According to recent studies (Tevet and Berant, 2021; Stasaski and Hearst, 2022), just lexical-level evaluation metrics often fail to capture semantic diversity, since texts including similar words can have different semantics and texts with different words can have similar semantics (Yarats and Lewis, 2018).

We tackle this problem by transforming sentences into semantically meaningful sentence embeddings using Sentence-BERT (Reimers and Gurevych, 2019).

We quantify semantic diversity as the dispersion of sentence embeddings over the semantic space.

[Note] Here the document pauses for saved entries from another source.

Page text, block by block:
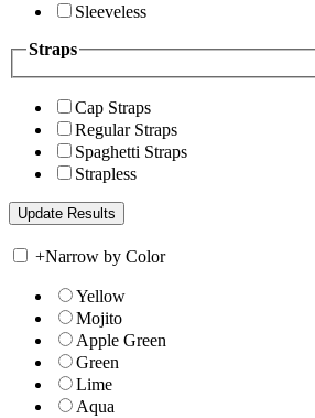
Sleeveless
Straps
Cap Straps
Regular Straps
Spaghetti Straps
Strapless
+Narrow by Color
Yellow
Mojito
Apple Green
Green
Lime
Aqua
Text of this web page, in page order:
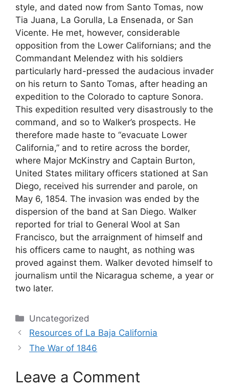
style, and dated now from Santo Tomas, now
Tia Juana, La Gorulla, La Ensenada, or San
Vicente. He met, however, considerable
opposition from the Lower Californians; and the
Commandant Melendez with his soldiers
particularly hard-pressed the audacious invader
on his return to Santo Tomas, after heading an
expedition to the Colorado to capture Sonora.
This expedition resulted very disastrously to the
command, and so to Walker’s prospects. He
therefore made haste to “evacuate Lower
California,” and to retire across the border,
where Major McKinstry and Captain Burton,
United States military officers stationed at San
Diego, received his surrender and parole, on
May 6, 1854. The invasion was ended by the
dispersion of the band at San Diego. Walker
reported for trial to General Wool at San
Francisco, but the arraignment of himself and
his officers came to naught, as nothing was
proved against them. Walker devoted himself to
journalism until the Nicaragua scheme, a year or
two later.
Categories
Uncategorized
Resources of La Baja California
The War of 1846
Leave a Comment
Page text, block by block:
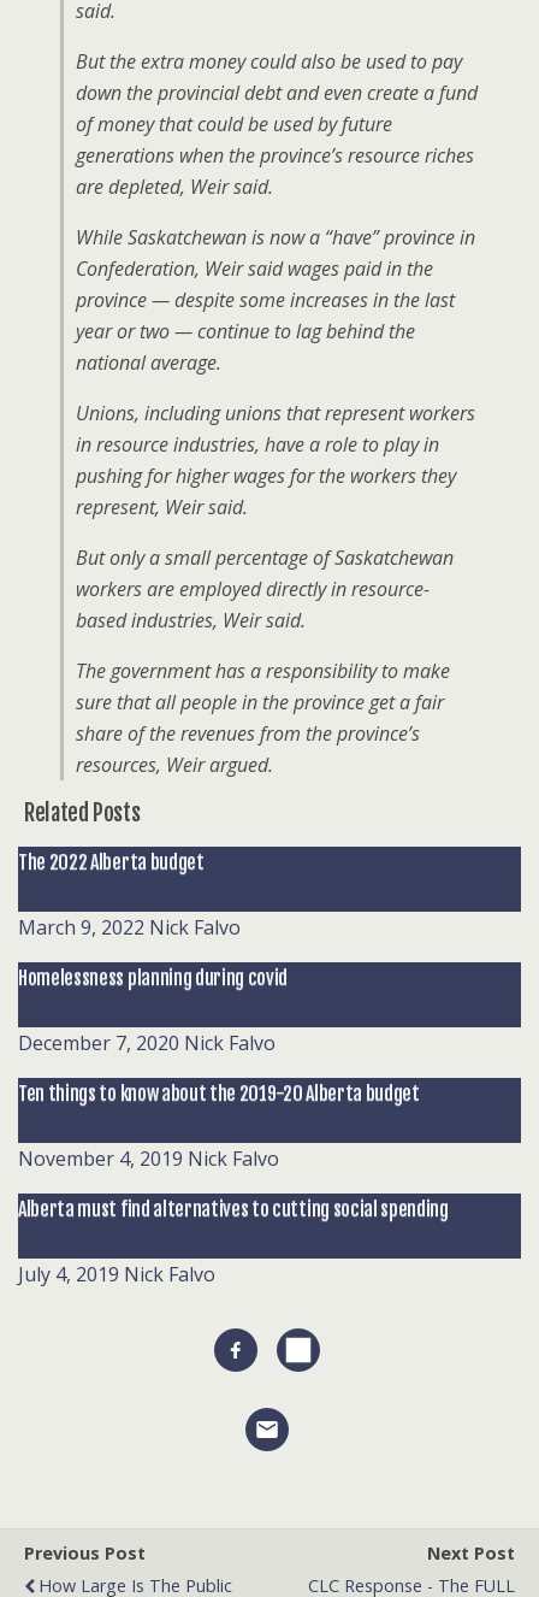
said.
But the extra money could also be used to pay
down the provincial debt and even create a fund
of money that could be used by future
generations when the province’s resource riches
are depleted, Weir said.
While Saskatchewan is now a “have” province in
Confederation, Weir said wages paid in the
province — despite some increases in the last
year or two — continue to lag behind the
national average.
Unions, including unions that represent workers
in resource industries, have a role to play in
pushing for higher wages for the workers they
represent, Weir said.
But only a small percentage of Saskatchewan
workers are employed directly in resource-
based industries, Weir said.
The government has a responsibility to make
sure that all people in the province get a fair
share of the revenues from the province’s
resources, Weir argued.
Related Posts
The 2022 Alberta budget
March 9, 2022 Nick Falvo
Homelessness planning during covid
December 7, 2020 Nick Falvo
Ten things to know about the 2019-20 Alberta budget
November 4, 2019 Nick Falvo
Alberta must find alternatives to cutting social spending
July 4, 2019 Nick Falvo
Previous Post
How Large Is The Public
Next Post
CLC Response - The FULL
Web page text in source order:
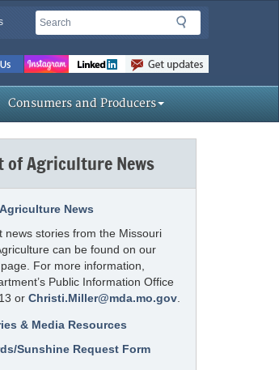
Search
Search
Missouri
Department
of
Agriculture
homepage
Consumers and Producers
of Agriculture News
News
news stories from the Missouri
can be found on our
For more information,
Public Information Office
or Christi.Miller@mda.mo.gov
& Media Resources
Sunshine Request Form
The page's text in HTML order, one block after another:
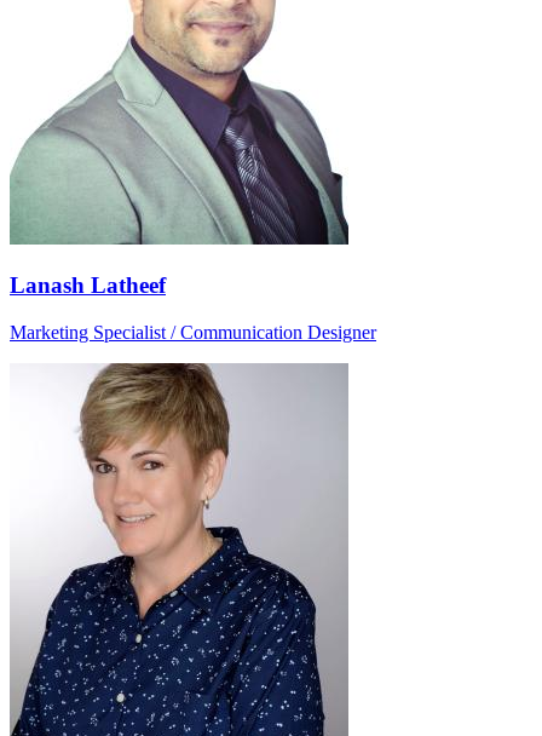
Lanash Latheef
Marketing Specialist / Communication Designer

The dispersion is measured by either the average pairwise cosine-distance of all embedding vectors (D_sem_p) or the mean cosine distance of each embedding vector to the centroid
(D_sem_c).


In [1]:
from sentence_transformers import SentenceTransformer
import numpy as np
from scipy.spatial.distance import cosine

def calculate_semantic_diversity(texts, measure='average'):
    """
    Calculate semantic diversity for a set of texts.
    
    Parameters:
    - texts (list of str): The set of texts to be evaluated.
    - measure (str): Type of semantic diversity measure: 'average' for average pairwise distance,
                     or 'centroid' for distance to centroid.
                     
    Returns:
    - float: The semantic diversity score.
    """
    # Load the pre-trained Sentence-BERT model
    model = SentenceTransformer('all-MiniLM-L6-v2')
    
    # Convert texts into embeddings
    embeddings = model.encode(texts)
    
    # Calculate semantic diversity based on the specified measure
    if measure == 'average':
        # Calculate average pairwise cosine distance
        distances = []
        for i in range(len(embeddings)):
            for j in range(i + 1, len(embeddings)):
                distance = cosine(embeddings[i], embeddings[j])
                distances.append(distance)
        semantic_diversity = np.mean(distances)
    elif measure == 'centroid':
        # Calculate mean cosine distance from each embedding to the centroid
        centroid = np.mean(embeddings, axis=0)
        distances = [cosine(embedding, centroid) for embedding in embeddings]
        semantic_diversity = np.mean(distances)
    else:
        raise ValueError("Measure must be 'average' or 'centroid'")
    
    return semantic_diversity


  from .autonotebook import tqdm as notebook_tqdm


In [4]:

# Example text 
#PROMPT: Generate a Story about love.
#gpt3.5
file_path1 = "/Users/Vas/Documents/Coding_Projects/BA_Experiment_Tests/Metrics/sample1.txt"
#gpt4
file_path2 = "/Users/Vas/Documents/Coding_Projects/BA_Experiment_Tests/Metrics/sample2.txt"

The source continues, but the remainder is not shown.